Maintenant que je sais ce que c’est, je suis effectivement plus attentive. J’ai toujours fait attention, mais plus l’entreprise grossit, moins on peut avoir des contacts privilégiés avec ses collaborateurs.
J’ai abordé le sujet avec quelques personnes de mon équipe que je sentais fragiles, mais pas de manière collective. Je ne veux pas prétendre être exemplaire sur ce sujet. C’est un sujet très délicat. Le problème aussi, c’est quand le sujet est très investi, dans de grandes boîtes par exemple, mais de manière un peu artificielle.
"Ma happiness officer m’alerte quand certains salariés n’ont pas l’air en forme."

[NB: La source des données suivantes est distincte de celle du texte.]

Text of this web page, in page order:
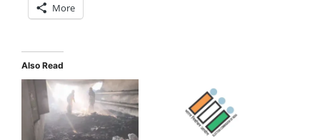
More
Also Read
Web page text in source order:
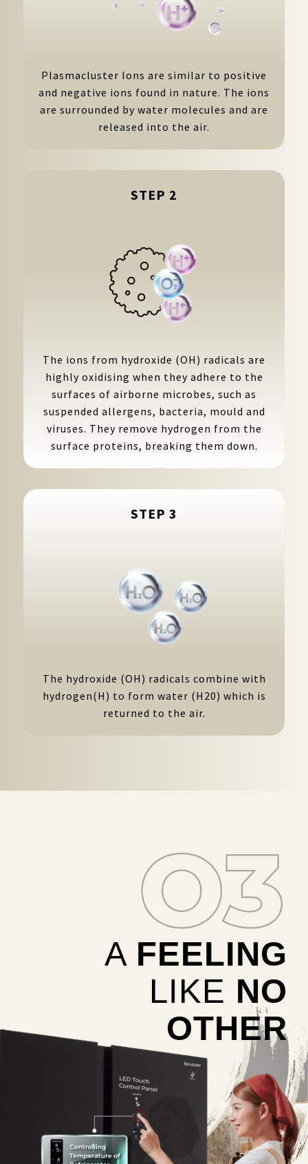
Plasmacluster Ions are similar to positive
and negative ions found in nature. The ions
are surrounded by water molecules and are
released into the air.
STEP 2
The ions from hydroxide (OH) radicals are
highly oxidising when they adhere to the
surfaces of airborne microbes, such as
suspended allergens, bacteria, mould and
viruses. They remove hydrogen from the
surface proteins, breaking them down.
STEP 3
The hydroxide (OH) radicals combine with
hydrogen(H) to form water (H20) which is
returned to the air.
A FEELING
LIKE NO
OTHER
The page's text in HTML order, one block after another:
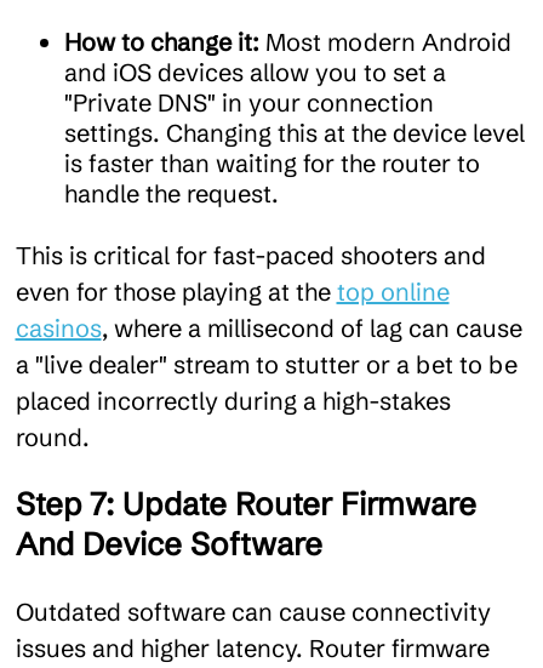
How to change it: Most modern Android
and iOS devices allow you to set a
"Private DNS" in your connection
settings. Changing this at the device level
is faster than waiting for the router to
handle the request.
This is critical for fast-paced shooters and
even for those playing at the top online
casinos, where a millisecond of lag can cause
a "live dealer" stream to stutter or a bet to be
placed incorrectly during a high-stakes
round.
Step 7: Update Router Firmware
And Device Software
Outdated software can cause connectivity
issues and higher latency. Router firmware
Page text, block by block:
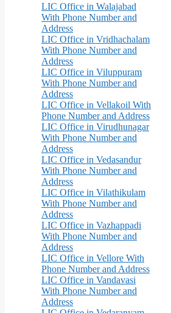
LIC Office in Walajabad
With Phone Number and
Address
LIC Office in Vridhachalam
With Phone Number and
Address
LIC Office in Viluppuram
With Phone Number and
Address
LIC Office in Vellakoil With
Phone Number and Address
LIC Office in Virudhunagar
With Phone Number and
Address
LIC Office in Vedasandur
With Phone Number and
Address
LIC Office in Vilathikulam
With Phone Number and
Address
LIC Office in Vazhappadi
With Phone Number and
Address
LIC Office in Vellore With
Phone Number and Address
LIC Office in Vandavasi
With Phone Number and
Address
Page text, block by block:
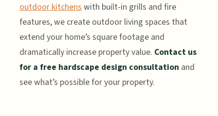
outdoor kitchens with built-in grills and fire
features, we create outdoor living spaces that
extend your home’s square footage and
dramatically increase property value. Contact us
for a free hardscape design consultation and
see what’s possible for your property.
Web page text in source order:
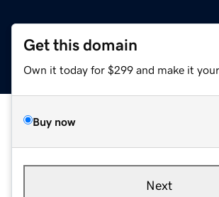
Get this domain
Own it today for $299 and make it
Buy now
Next
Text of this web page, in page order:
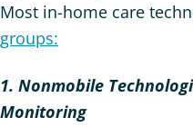
Most in-home care
groups:
1. Nonmobile
Monitoring
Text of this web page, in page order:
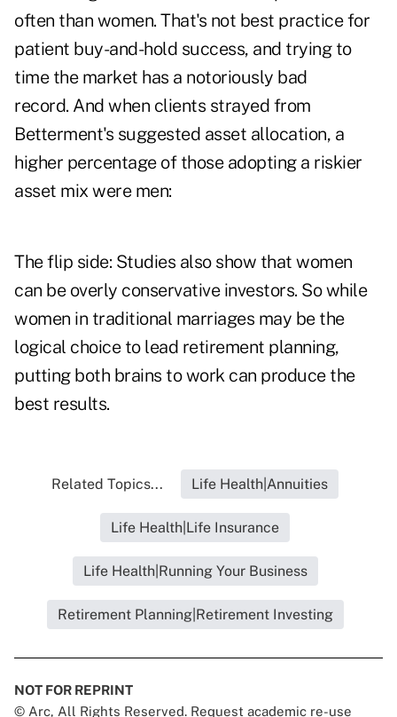
often than women. That's not best practice for
patient buy-and-hold success, and trying to
time the market has a notoriously bad
record. And when clients strayed from
Betterment's suggested asset allocation, a
higher percentage of those adopting a riskier
asset mix were men:
The flip side: Studies also show that women
can be overly conservative investors. So while
women in traditional marriages may be the
logical choice to lead retirement planning,
putting both brains to work can produce the
best results.
Related Topics... Life Health|Annuities
Life Health|Life Insurance
Life Health|Running Your Business
Retirement Planning|Retirement Investing
NOT FOR REPRINT
© Arc, All Rights Reserved. Request academic re-use
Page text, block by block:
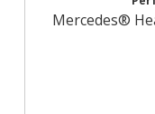
Mercedes®
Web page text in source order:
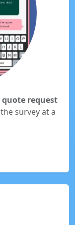
quote request
survey at a
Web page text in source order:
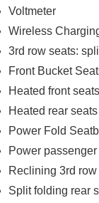
aids like
sensors to
family has spent
care. Visit us at
Voltmeter
Wireless
3rd row seats:
Front Bucket
Heated front seats
Heated rear seats
Power Fold
Power passenger
Reclining 3rd row
Split folding rear
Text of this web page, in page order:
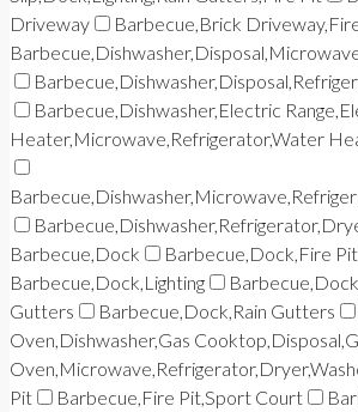
Driveway
Barbecue,Brick
Barbecue,Dishwasher,Electric
Heater,Microwave,Refrigerator,Water
Barbecue,Dock
Barbecue,Dock,Fire Pit
Barbecue,Dock,Lighting
Gutters
Barbecue,Dock,Rain Gutters
Oven,Dishwasher,Gas
Pit
Barbecue,Fire Pit,Sport Court
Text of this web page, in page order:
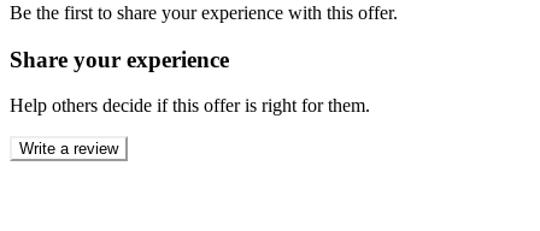
Be the first to share your experience with this offer.
Share your experience
Help others decide if this offer is right for them.
Write a review
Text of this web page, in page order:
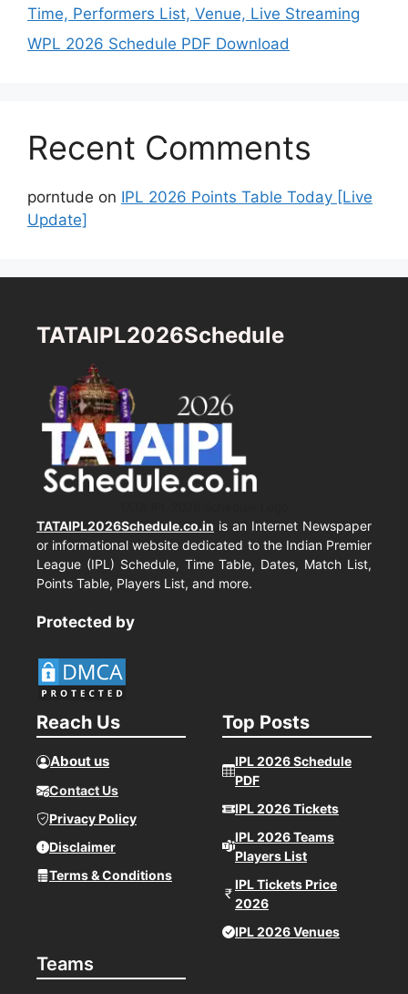
Time, Performers List, Venue, Live Streaming
WPL 2026 Schedule PDF Download
Recent Comments
porntude on IPL 2026 Points Table Today [Live
Update]
TATAIPL2026Schedule
TATAIPL2026Schedule.co.in is an Internet Newspaper
or informational website dedicated to the Indian Premier
League (IPL) Schedule, Time Table, Dates, Match List,
Points Table, Players List, and more.
Protected by
Reach Us
About us
Contact Us
Privacy Policy
Disclaimer
Terms & Conditions
Top Posts
IPL 2026 Schedule
PDF
IPL 2026 Tickets
IPL 2026 Teams
Players List
IPL Tickets Price
2026
IPL 2026 Venues
Teams
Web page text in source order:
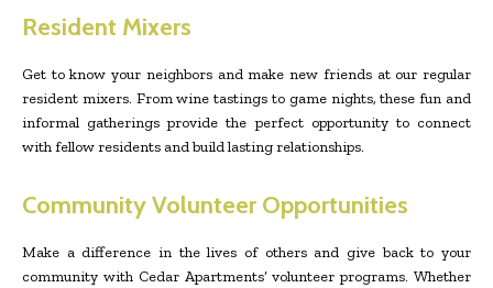
Resident Mixers
Get to know your neighbors and make new friends at our regular
resident mixers. From wine tastings to game nights, these fun and
informal gatherings provide the perfect opportunity to connect
with fellow residents and build lasting relationships.
Community Volunteer Opportunities
Make a difference in the lives of others and give back to your
community with Cedar Apartments’ volunteer programs. Whether
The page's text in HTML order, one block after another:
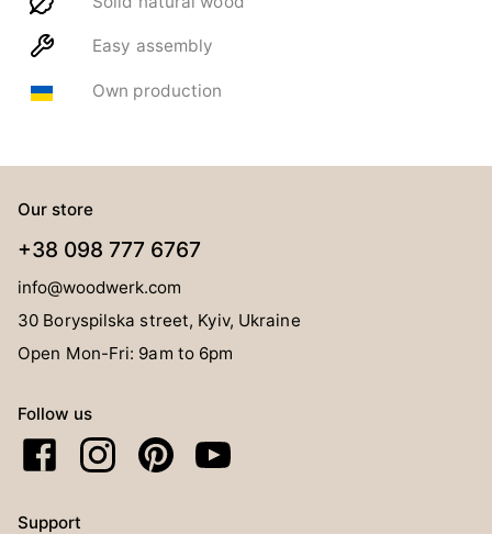
Easy assembly
Own production
Our store
+38 098 777 6767
info@woodwerk.com
30 Boryspilska street, Kyiv, Ukraine
Open Mon-Fri: 9am to 6pm
Follow us
Support
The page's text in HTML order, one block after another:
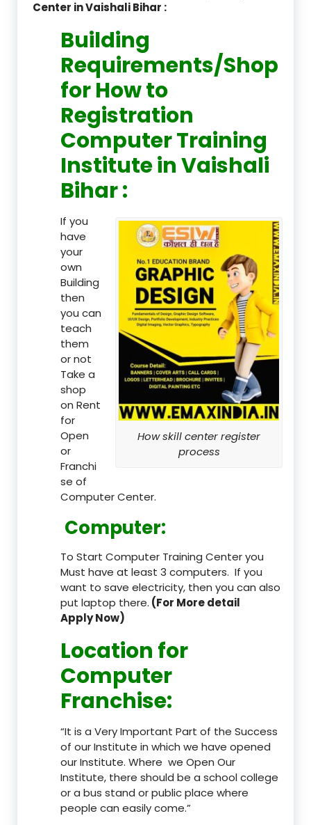
Center in Vaishali Bihar :
Building
Requirements/Shop
for How to
Registration
Computer Training
Institute in Vaishali
Bihar :
How skill center register
process
If you
have
your
own
Building
then
you can
teach
them
or not
Take a
shop
on Rent
for
Open
or
Franchi
se of
Computer Center.
Computer:
To Start Computer Training Center you
Must have at least 3 computers. If you
want to save electricity, then you can also
put laptop there. (For More detail
Apply Now)
Location for
Computer
Franchise:
“It is a Very Important Part of the Success
of our Institute in which we have opened
our Institute. Where we Open Our
Institute, there should be a school college
or a bus stand or public place where
people can easily come.”
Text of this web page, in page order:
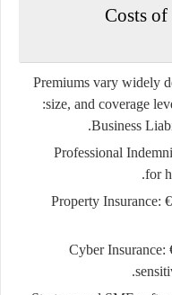
Costs of
Premiums vary widely
size, and coverage
Business
Professional
for
Property Insurance:
Cyber Insurance:
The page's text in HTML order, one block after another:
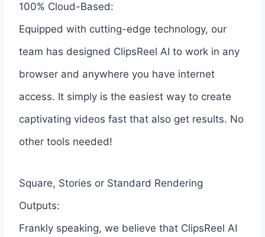
100% Cloud-Based:
Equipped with cutting-edge technology, our
team has designed ClipsReel AI to work in any
browser and anywhere you have internet
access. It simply is the easiest way to create
captivating videos fast that also get results. No
other tools needed!
Square, Stories or Standard Rendering
Outputs:
Frankly speaking, we believe that ClipsReel AI
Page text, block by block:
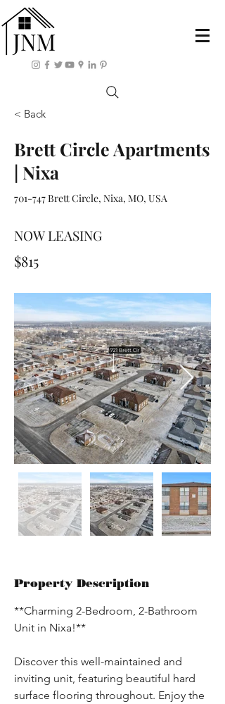
< Back
Brett Circle Apartments
| Nixa
701-747 Brett Circle, Nixa, MO, USA
NOW LEASING
$815
Property Description
**Charming 2-Bedroom, 2-Bathroom
Unit in Nixa!**
Discover this well-maintained and
inviting unit, featuring beautiful hard
surface flooring throughout. Enjoy the
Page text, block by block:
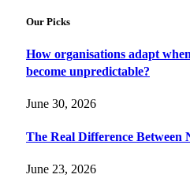
Our Picks
How organisations adapt
become unpredictable?
June 30, 2026
The Real Difference Between
June 23, 2026
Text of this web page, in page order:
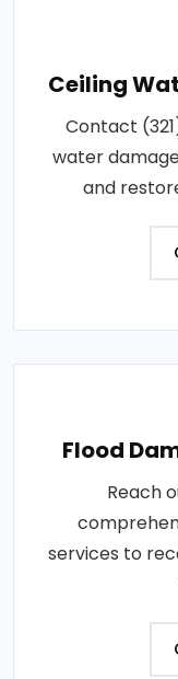
Ceiling
Contact
water
and
Flood
Reach
services to
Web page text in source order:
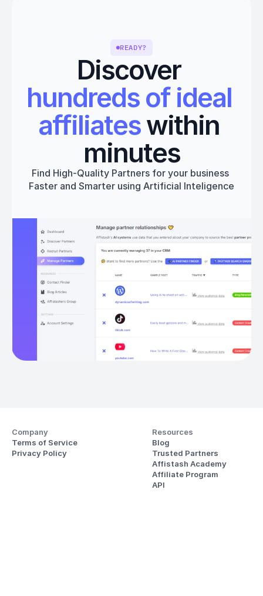
READY?
Discover
hundreds of ideal
affiliates within
minutes
Find High-Quality Partners for your business
Faster and Smarter using Artificial Inteligence
Get started
Company
Terms of Service
Privacy Policy
Resources
Blog
Trusted Partners
Affistash Academy
Affiliate Program
API
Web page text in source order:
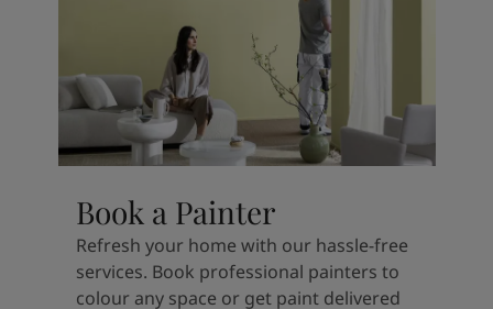
Book a Painter
Refresh your home with our hassle-free
services. Book professional painters to
colour any space or get paint delivered
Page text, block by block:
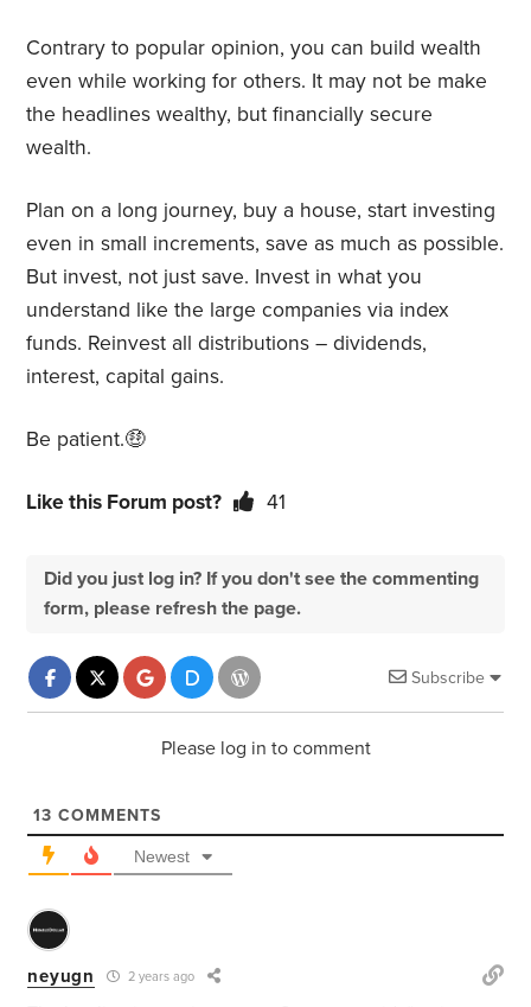
Contrary to popular opinion, you can build wealth
even while working for others. It may not be make
the headlines wealthy, but financially secure
wealth.
Plan on a long journey, buy a house, start investing
even in small increments, save as much as possible.
But invest, not just save. Invest in what you
understand like the large companies via index
funds. Reinvest all distributions – dividends,
interest, capital gains.
Be patient.🤑
Like this Forum post? 41
Did you just log in? If you don't see the commenting
form, please refresh the page.
Subscribe
Please log in to comment
13 COMMENTS
Newest
neyugn 2 years ago
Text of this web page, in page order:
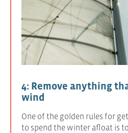
4: Remove anything
wind
One of the golden rules for
to spend the winter afloat is to
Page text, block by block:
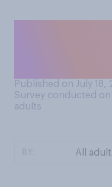
Published on July 18,
Survey conducted on
adults
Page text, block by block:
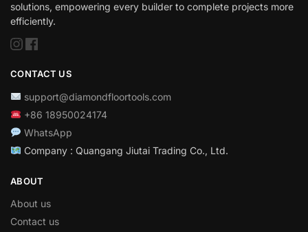
solutions, empowering every builder to complete projects more
efficiently.
CONTACT US
support@diamondfloortools.com
+86 18950024174
WhatsApp
Company : Quangang Jiutai Trading Co., Ltd.
ABOUT
About us
Contact us
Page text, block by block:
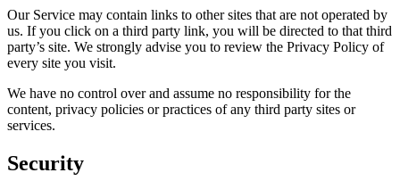
Our Service may contain links to other sites that are not operated by
us. If you click on a third party link, you will be directed to that third
party’s site. We strongly advise you to review the Privacy Policy of
every site you visit.
We have no control over and assume no responsibility for the
content, privacy policies or practices of any third party sites or
services.
Security
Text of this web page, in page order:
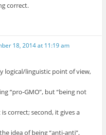
correct.
18, 2014 at 11:19 am
logical/linguistic point of view,
“pro-GMO”, but “being not
correct; second, it gives a
idea of being “anti-anti”,
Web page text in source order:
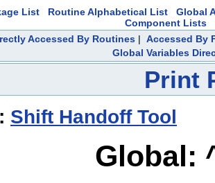
List Routine Alphabetical List
Global
Component Lists
Accessed By Routines| Accessed By
Global Variables
Print
Shift Handoff Tool
Global:
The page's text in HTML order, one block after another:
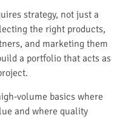
strategy, not just a
the right products,
and marketing them
a portfolio that acts as
volume basics where
and where quality

Pour autant, j’ai pris le parti de recruter il y a trois ans une happiness officer, dont le rôle est de prendre soin de chacun. Lorsque j’ai ouvert La Grande École, j’ai embauché 50 personnes d’un coup. Je savais que je ne pourrai pas être aussi présente que d’habitude auprès de mes équipes. La happiness officer s’occupe de l’intégration et du départ des salariés, elle organise les soirées du personnel. Son rôle lui permet de déceler certains signaux. C’est elle qui m’alerte : "tiens tu devrais aller voir untel, il n’a pas l’air en forme". Son poste représente un investissement, mais cela vaut le coup.